Offer, the industry regulator, is introducing a price cap to save pounds 300m over four years for users of the grid, including generators, large businesses and the 12 regional electricity companies. The change was greeted with relief in the City after predictions of a much more onerous regime.
In a separate move the National Grid Company said it would change the way it charges generators to encourage them to locate in the South. In northern areas, where there is too much capacity, charges for those using the grid will increase sharply.
In some southern areas the NGC will pay generators to reflect its savings from not having to move electricity around the country to meet demand. The changes are part of a package that must fit inside the new cap.
Offer's price cap, set for four years from April 1993, is inflation minus 3 percentage points. The NGC has until now been able to increase charges to inflation for those using its system.

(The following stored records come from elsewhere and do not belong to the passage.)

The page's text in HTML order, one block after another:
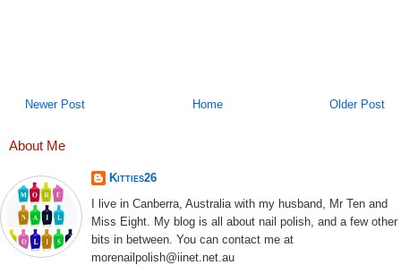
Newer Post Older Post
Home
About Me
Kitties26
I live in Canberra, Australia with my husband, Mr Ten and
Miss Eight. My blog is all about nail polish, and a few other
bits in between. You can contact me at
morenailpolish@iinet.net.au
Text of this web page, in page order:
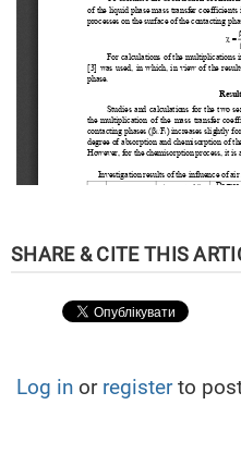
Log in or registerto
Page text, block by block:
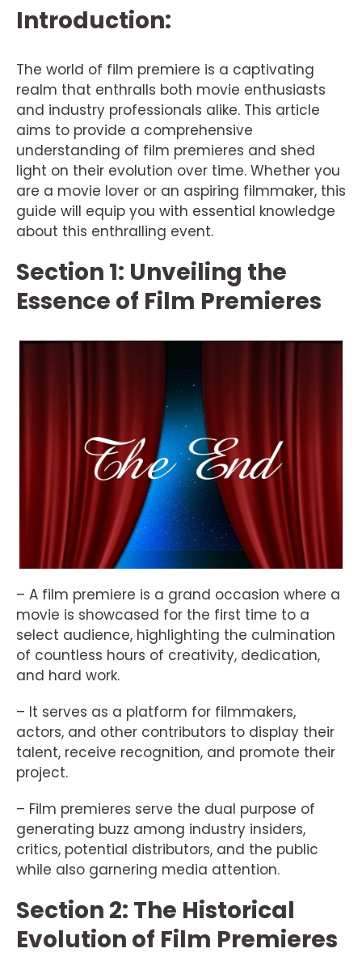
Introduction:
The world of film premiere is a captivating
realm that enthralls both movie enthusiasts
and industry professionals alike. This article
aims to provide a comprehensive
understanding of film premieres and shed
light on their evolution over time. Whether you
are a movie lover or an aspiring filmmaker, this
guide will equip you with essential knowledge
about this enthralling event.
Section 1: Unveiling the
Essence of Film Premieres
– A film premiere is a grand occasion where a
movie is showcased for the first time to a
select audience, highlighting the culmination
of countless hours of creativity, dedication,
and hard work.
– It serves as a platform for filmmakers,
actors, and other contributors to display their
talent, receive recognition, and promote their
project.
– Film premieres serve the dual purpose of
generating buzz among industry insiders,
critics, potential distributors, and the public
while also garnering media attention.
Section 2: The Historical
Evolution of Film Premieres
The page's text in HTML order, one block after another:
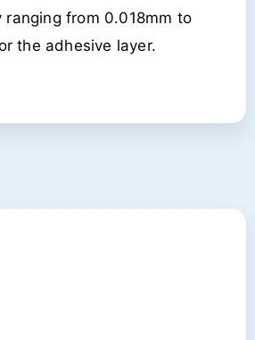
from 0.018mm to
the adhesive layer.
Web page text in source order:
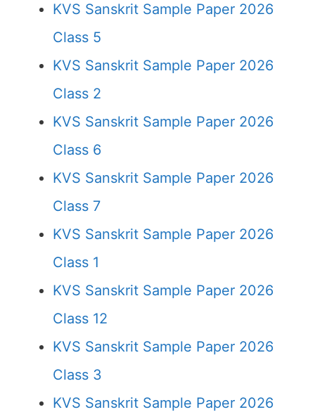
KVS Sanskrit Sample Paper 2026
Class 5
KVS Sanskrit Sample Paper 2026
Class 2
KVS Sanskrit Sample Paper 2026
Class 6
KVS Sanskrit Sample Paper 2026
Class 7
KVS Sanskrit Sample Paper 2026
Class 1
KVS Sanskrit Sample Paper 2026
Class 12
KVS Sanskrit Sample Paper 2026
Class 3
KVS Sanskrit Sample Paper 2026
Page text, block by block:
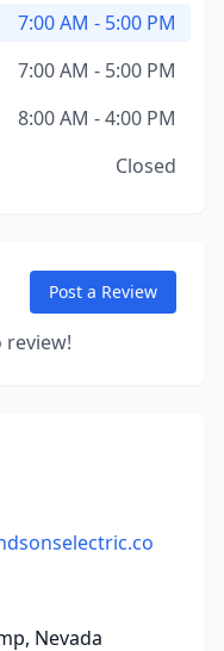
7:00 AM - 5:00 PM
7:00 AM - 5:00 PM
8:00 AM - 4:00 PM
Closed
Post a Review
review!
Nevada
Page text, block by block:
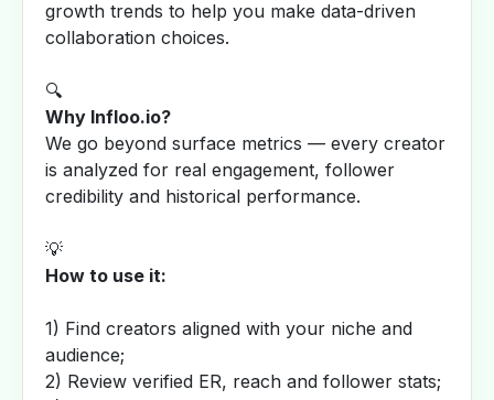
growth trends to help you make data-driven
collaboration choices.
🔍
Why Infloo.io?
We go beyond surface metrics — every creator
is analyzed for real engagement, follower
credibility and historical performance.
💡
How to use it:
1) Find creators aligned with your niche and
audience;
2) Review verified ER, reach and follower stats;
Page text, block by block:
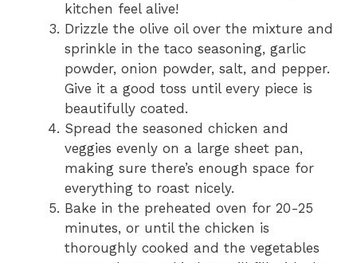
kitchen feel alive!
Drizzle the olive oil over the mixture and
sprinkle in the taco seasoning, garlic
powder, onion powder, salt, and pepper.
Give it a good toss until every piece is
beautifully coated.
Spread the seasoned chicken and
veggies evenly on a large sheet pan,
making sure there’s enough space for
everything to roast nicely.
Bake in the preheated oven for 20-25
minutes, or until the chicken is
thoroughly cooked and the vegetables
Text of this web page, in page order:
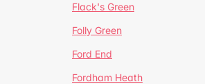
Flack's Green
Folly Green
Ford End
Fordham Heath
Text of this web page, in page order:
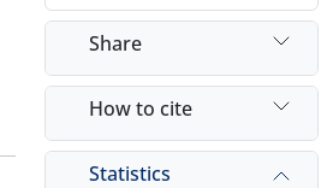
Share
How to cite
Statistics
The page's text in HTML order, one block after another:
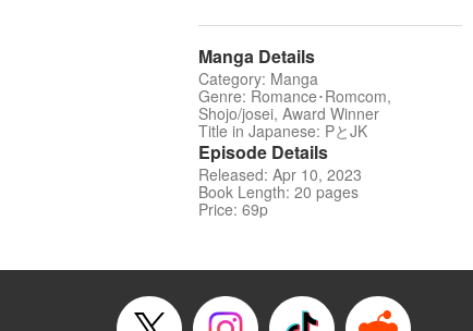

Professor Stephen Littlechild, director-general of Offer, said that if the NGC failed to agree the change it would be referred to the Monopolies and Mergers Commission. He added: 'I believe I have set a tough but realistic target. This new control will help keep electricity prices down and will properly balance the interests of customers and shareholders.'
Main beneficiaries will be large users of the grid system rather than domestic customers. Transmission accounts for only 7 per cent of the average household bill.
The regional electricity companies, which own the NGC, are likely to see their dividend from the grid reduced as a result of the change. Last year the NGC made a profit before tax of pounds 314.5m on a current cost basis and paid pounds 117m in dividends to the regional companies. City analysts said, however, that the NGC would still be able to increase its dividend in real terms over the four years.
Professor Littlechild said he believed the NGC could cut operating costs by 5 per cent a year rather than the company's stated aim of 3 per cent. A low-risk business required a low cost of capital, and the NGC should cut capital expenditure by keen purchasing.
At the same time Offer is abolishing the way in which prices are set by predicting inflation. This has prompted customer complaints over price volatility and uncertainty. Professor Littlechild said that in future prices would be set according to historic inflation averaged over six months. He indicated the same approach might be taken with the regional supply companies.